## About this exercise
In the records below, the line with "Box the trim" opens the range and the line with "Find and box each curtain." closes it; print that range exactly and nothing else.

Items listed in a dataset

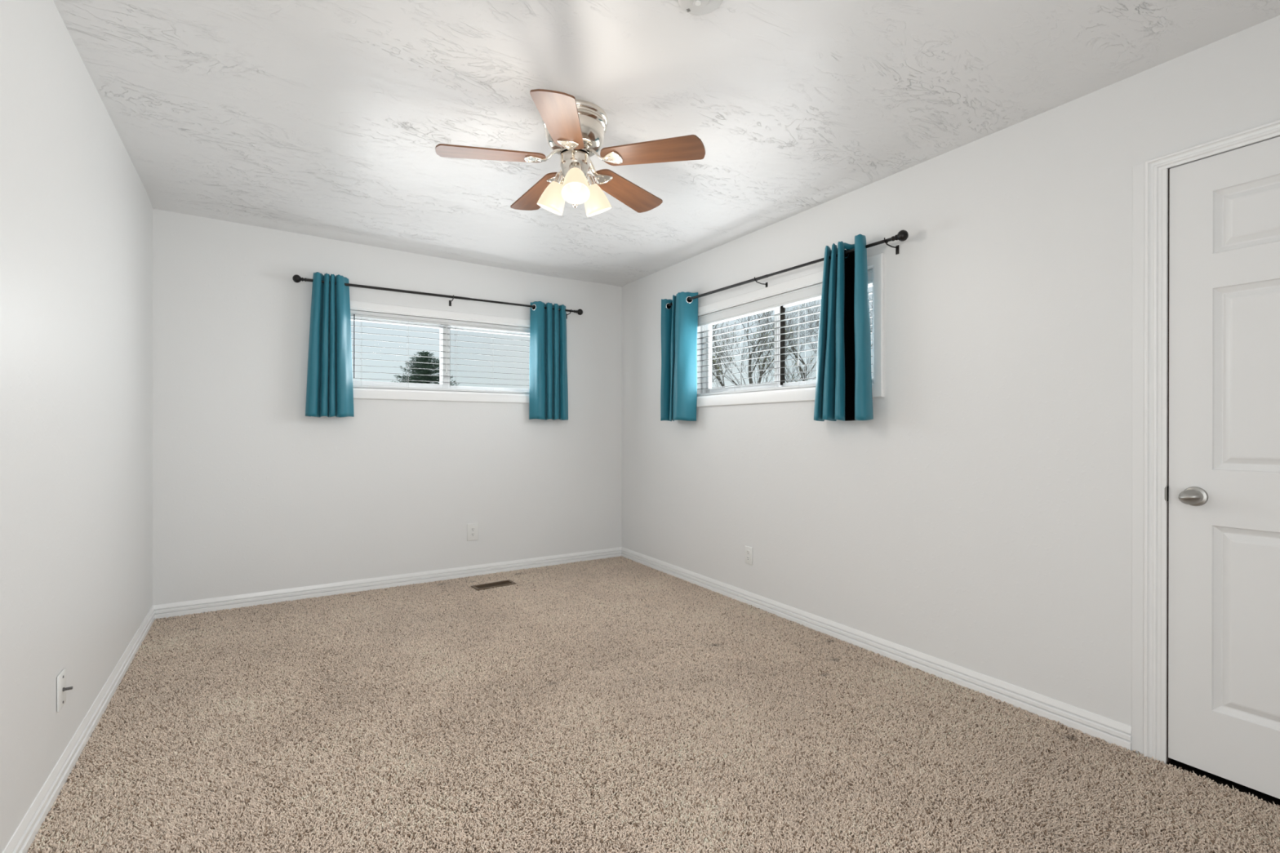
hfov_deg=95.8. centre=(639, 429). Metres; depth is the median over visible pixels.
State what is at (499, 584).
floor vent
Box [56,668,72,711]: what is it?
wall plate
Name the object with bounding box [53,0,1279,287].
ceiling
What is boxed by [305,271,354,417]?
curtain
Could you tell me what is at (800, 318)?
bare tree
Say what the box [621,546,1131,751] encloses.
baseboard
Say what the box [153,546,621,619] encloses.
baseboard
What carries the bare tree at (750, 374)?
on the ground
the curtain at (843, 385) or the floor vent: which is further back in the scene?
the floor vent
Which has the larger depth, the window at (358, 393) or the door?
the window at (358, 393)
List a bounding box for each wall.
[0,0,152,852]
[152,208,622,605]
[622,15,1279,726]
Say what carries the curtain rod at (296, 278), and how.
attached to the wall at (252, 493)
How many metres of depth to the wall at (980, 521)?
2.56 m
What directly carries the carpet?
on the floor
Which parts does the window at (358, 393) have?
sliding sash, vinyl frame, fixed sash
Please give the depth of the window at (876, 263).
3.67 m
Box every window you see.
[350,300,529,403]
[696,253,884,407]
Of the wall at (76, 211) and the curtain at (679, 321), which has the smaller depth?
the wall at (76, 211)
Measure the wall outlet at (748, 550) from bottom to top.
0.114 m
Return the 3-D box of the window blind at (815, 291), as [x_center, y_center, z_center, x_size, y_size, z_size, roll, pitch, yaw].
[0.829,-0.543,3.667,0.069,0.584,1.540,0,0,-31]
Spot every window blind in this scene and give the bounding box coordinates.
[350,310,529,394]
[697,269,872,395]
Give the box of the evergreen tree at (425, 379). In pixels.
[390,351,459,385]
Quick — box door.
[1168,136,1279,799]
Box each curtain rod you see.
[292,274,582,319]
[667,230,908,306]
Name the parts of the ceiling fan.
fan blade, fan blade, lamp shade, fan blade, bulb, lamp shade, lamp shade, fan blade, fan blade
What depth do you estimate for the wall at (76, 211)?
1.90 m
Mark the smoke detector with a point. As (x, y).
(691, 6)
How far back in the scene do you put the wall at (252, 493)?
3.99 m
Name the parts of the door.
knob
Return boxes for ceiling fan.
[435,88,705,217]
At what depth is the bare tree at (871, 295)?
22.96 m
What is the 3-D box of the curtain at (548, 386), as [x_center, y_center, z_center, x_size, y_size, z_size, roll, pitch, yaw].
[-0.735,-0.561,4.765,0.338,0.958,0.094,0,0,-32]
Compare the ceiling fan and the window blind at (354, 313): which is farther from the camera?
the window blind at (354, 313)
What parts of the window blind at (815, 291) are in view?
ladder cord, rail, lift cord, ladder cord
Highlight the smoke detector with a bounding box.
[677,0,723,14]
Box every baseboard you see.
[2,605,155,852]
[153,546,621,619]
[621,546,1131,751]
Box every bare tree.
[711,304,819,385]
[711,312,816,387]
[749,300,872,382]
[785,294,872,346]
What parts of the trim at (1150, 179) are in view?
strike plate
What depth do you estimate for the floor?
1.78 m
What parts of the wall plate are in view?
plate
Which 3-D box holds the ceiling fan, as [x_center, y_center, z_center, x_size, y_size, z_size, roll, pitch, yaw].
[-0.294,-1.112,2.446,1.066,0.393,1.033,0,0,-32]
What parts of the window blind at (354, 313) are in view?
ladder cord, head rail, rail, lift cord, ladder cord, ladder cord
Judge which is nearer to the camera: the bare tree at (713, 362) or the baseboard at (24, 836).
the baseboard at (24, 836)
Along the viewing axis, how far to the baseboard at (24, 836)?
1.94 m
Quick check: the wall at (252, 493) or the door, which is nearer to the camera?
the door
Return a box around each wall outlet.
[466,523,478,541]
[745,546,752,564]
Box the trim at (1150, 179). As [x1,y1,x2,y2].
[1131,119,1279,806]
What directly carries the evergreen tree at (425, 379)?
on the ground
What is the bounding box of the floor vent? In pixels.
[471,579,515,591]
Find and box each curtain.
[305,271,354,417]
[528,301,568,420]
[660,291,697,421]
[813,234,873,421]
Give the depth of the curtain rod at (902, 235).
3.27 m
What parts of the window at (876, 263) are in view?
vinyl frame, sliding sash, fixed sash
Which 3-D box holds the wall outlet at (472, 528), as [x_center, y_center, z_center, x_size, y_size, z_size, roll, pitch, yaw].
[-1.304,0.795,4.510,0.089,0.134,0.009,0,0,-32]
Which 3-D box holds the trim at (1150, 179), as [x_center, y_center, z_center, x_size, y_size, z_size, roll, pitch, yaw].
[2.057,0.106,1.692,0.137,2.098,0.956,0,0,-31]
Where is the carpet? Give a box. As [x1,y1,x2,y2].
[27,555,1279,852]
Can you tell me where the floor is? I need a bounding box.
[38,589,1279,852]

...

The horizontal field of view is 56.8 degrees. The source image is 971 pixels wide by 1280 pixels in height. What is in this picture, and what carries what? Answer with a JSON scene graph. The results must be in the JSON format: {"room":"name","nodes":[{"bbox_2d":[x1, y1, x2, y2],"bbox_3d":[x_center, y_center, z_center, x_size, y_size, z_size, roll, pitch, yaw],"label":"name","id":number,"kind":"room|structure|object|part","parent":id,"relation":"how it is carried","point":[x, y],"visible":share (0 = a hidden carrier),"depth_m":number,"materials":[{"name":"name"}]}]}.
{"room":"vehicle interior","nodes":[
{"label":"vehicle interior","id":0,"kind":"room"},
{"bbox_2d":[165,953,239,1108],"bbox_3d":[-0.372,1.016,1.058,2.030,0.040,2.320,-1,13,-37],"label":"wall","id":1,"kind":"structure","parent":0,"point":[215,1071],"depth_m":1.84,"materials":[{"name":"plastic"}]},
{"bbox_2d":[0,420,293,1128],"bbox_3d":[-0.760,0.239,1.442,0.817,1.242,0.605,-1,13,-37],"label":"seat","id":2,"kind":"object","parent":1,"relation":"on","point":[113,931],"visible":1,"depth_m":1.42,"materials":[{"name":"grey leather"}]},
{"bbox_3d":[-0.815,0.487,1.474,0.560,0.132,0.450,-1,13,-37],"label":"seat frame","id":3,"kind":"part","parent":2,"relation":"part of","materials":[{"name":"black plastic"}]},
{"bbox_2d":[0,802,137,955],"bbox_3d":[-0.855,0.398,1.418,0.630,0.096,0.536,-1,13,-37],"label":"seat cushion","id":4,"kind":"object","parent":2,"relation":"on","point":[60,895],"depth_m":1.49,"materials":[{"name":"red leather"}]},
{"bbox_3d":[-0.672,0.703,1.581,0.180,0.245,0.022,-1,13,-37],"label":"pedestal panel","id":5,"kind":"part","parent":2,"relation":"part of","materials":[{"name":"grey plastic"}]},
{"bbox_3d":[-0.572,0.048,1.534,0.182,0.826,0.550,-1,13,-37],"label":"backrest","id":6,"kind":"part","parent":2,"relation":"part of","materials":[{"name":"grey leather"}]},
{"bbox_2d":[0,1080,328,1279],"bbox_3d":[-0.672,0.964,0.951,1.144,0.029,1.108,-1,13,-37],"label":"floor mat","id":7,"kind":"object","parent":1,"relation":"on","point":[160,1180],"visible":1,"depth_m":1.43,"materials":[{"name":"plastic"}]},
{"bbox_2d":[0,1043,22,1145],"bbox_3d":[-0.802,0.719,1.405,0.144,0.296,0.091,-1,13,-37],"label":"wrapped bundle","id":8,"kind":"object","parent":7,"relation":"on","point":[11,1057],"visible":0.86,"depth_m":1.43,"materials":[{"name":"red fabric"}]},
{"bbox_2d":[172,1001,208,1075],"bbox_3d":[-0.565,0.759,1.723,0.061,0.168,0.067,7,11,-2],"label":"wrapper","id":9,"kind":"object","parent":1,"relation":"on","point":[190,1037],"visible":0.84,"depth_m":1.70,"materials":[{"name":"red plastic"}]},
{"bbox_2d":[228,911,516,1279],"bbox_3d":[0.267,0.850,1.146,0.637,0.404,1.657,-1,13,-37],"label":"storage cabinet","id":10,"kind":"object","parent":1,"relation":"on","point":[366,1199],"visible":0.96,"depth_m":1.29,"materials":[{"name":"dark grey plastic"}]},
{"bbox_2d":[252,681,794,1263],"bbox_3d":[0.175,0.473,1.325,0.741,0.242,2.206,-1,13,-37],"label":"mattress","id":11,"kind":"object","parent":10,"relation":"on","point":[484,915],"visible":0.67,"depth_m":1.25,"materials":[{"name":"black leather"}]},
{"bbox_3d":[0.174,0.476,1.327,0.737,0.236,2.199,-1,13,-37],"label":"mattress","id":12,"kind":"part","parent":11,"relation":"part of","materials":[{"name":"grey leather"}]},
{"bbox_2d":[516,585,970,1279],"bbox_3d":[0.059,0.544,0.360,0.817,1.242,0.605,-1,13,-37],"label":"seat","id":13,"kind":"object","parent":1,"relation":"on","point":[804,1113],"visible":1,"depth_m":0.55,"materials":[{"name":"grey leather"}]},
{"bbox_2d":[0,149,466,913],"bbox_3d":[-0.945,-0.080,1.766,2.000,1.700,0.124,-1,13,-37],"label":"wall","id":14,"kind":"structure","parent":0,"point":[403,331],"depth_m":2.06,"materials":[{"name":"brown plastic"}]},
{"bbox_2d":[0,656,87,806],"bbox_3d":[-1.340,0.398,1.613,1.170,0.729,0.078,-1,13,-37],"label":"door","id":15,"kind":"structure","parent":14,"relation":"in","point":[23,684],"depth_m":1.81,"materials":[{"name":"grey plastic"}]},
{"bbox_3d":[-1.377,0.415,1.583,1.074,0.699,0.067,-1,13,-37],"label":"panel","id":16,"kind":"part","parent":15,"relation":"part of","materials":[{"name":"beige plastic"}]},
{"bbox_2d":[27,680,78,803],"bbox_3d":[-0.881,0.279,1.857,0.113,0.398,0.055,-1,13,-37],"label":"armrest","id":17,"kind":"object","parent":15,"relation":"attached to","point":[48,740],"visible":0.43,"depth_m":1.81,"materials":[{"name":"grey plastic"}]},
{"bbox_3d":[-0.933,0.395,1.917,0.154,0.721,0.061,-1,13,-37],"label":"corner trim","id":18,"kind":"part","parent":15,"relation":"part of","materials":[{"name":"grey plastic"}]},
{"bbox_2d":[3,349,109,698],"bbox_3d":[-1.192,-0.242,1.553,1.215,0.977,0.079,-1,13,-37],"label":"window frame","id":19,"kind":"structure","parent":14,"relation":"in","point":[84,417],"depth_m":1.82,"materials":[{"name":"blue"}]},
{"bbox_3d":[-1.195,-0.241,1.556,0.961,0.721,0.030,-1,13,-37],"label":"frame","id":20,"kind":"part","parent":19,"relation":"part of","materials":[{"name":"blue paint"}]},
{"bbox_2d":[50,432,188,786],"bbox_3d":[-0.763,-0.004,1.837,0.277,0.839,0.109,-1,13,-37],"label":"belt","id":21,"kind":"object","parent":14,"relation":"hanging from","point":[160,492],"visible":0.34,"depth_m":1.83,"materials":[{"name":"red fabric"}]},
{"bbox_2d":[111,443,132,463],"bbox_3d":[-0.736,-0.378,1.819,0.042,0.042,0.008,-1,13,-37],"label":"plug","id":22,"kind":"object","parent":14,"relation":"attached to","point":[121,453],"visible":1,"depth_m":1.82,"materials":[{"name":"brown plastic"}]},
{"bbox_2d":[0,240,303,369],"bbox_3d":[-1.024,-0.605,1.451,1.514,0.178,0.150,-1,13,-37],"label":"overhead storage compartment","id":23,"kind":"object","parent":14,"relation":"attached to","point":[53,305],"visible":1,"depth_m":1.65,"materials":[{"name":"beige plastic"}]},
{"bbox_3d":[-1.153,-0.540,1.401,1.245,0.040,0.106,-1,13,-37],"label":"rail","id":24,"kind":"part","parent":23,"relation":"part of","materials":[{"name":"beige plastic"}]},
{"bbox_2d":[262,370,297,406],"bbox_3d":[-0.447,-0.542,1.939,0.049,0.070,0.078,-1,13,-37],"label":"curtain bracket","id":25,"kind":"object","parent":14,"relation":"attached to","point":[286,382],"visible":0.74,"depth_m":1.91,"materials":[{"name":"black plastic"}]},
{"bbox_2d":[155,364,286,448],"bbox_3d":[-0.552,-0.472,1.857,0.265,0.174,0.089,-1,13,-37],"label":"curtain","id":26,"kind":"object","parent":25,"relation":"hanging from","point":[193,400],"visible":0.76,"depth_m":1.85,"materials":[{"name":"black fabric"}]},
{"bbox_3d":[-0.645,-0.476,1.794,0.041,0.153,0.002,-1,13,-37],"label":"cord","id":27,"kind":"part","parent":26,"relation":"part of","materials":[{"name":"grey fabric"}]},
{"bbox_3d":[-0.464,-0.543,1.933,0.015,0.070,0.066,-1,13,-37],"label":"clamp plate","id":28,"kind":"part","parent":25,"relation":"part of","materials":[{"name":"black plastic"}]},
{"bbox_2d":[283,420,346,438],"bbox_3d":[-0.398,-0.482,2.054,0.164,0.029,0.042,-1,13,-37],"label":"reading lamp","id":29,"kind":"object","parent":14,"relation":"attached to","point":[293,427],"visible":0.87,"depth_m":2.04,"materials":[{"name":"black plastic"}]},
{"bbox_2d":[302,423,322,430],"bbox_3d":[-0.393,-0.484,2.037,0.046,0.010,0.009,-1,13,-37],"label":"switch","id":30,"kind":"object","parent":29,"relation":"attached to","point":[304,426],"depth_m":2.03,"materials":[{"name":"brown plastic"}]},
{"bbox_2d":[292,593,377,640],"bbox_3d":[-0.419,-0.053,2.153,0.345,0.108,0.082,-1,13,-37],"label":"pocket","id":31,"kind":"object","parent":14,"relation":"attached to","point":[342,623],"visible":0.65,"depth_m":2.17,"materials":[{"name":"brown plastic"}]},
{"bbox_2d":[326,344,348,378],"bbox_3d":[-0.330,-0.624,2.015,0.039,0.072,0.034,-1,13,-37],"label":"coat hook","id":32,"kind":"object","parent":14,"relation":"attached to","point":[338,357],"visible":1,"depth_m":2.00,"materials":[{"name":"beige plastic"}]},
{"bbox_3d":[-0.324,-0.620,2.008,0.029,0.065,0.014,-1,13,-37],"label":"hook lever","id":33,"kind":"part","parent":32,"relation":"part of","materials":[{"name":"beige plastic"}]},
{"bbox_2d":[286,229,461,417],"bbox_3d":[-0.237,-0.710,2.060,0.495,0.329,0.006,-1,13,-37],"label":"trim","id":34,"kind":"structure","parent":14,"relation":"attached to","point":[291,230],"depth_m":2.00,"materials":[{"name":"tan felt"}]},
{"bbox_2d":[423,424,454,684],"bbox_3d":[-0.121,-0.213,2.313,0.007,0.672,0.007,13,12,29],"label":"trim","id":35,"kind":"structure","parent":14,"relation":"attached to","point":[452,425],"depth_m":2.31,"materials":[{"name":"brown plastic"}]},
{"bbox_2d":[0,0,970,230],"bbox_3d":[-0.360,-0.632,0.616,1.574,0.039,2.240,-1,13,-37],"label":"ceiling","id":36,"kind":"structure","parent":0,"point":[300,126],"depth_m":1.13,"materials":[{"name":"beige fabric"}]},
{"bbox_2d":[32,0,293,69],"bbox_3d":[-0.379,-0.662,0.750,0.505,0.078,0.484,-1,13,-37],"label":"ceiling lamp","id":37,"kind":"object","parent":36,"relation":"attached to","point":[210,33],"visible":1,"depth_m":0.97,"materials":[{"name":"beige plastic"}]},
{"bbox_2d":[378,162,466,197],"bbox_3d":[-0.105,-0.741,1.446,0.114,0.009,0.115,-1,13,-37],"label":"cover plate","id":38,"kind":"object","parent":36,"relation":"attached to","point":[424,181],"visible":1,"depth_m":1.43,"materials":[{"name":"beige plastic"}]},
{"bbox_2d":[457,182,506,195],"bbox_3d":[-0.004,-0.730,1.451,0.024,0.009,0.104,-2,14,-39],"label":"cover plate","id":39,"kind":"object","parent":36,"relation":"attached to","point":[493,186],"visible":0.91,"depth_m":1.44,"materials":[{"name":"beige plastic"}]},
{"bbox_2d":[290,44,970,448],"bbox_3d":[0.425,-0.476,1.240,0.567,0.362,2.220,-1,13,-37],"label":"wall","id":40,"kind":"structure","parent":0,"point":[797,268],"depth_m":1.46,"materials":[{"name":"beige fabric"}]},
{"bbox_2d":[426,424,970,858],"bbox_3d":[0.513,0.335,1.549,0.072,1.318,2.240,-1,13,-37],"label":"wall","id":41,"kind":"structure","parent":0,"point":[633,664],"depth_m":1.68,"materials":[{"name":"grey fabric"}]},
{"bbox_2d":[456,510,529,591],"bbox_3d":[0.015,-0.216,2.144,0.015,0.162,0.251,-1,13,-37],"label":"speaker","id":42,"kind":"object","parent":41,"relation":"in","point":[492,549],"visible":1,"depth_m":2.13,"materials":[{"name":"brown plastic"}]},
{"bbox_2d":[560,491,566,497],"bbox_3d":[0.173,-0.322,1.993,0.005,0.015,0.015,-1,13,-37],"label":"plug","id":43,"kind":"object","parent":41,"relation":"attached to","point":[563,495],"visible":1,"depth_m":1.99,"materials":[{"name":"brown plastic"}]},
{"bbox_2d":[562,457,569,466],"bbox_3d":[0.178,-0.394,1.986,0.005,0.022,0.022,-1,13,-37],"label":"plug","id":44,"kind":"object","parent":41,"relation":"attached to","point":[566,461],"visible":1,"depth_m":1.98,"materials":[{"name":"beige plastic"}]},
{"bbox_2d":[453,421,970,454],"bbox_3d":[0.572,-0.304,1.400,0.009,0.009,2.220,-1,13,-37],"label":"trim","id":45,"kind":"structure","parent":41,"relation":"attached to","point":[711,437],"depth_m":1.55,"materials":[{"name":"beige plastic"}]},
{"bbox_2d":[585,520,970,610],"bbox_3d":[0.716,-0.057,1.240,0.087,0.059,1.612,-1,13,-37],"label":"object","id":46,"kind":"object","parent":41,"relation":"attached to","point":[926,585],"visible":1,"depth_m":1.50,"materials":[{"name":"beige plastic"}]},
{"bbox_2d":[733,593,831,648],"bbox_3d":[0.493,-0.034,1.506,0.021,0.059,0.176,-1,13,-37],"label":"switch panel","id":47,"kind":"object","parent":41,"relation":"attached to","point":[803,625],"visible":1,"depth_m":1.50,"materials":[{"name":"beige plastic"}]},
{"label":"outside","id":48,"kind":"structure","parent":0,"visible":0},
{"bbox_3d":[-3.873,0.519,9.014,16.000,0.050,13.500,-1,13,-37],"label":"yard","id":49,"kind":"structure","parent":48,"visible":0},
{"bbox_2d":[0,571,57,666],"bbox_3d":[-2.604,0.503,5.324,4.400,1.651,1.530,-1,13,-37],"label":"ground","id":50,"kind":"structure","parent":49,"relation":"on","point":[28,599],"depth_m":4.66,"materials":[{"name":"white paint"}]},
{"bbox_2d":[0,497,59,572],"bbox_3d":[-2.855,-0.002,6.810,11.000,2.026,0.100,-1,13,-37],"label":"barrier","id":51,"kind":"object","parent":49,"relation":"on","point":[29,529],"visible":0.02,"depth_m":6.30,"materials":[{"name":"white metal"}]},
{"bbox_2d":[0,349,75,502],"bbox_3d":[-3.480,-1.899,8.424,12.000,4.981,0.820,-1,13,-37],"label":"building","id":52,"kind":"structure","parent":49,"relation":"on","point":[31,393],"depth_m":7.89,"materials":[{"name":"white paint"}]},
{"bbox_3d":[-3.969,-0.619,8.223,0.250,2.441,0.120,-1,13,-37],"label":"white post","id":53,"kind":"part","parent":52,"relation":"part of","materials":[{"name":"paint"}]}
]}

## Result for this task
Box the trim at (1150, 179). As [x1,y1,x2,y2].
[1131,119,1279,806]
What directly carries the evergreen tree at (425, 379)?
on the ground
What is the bounding box of the floor vent? In pixels.
[471,579,515,591]
Find and box each curtain.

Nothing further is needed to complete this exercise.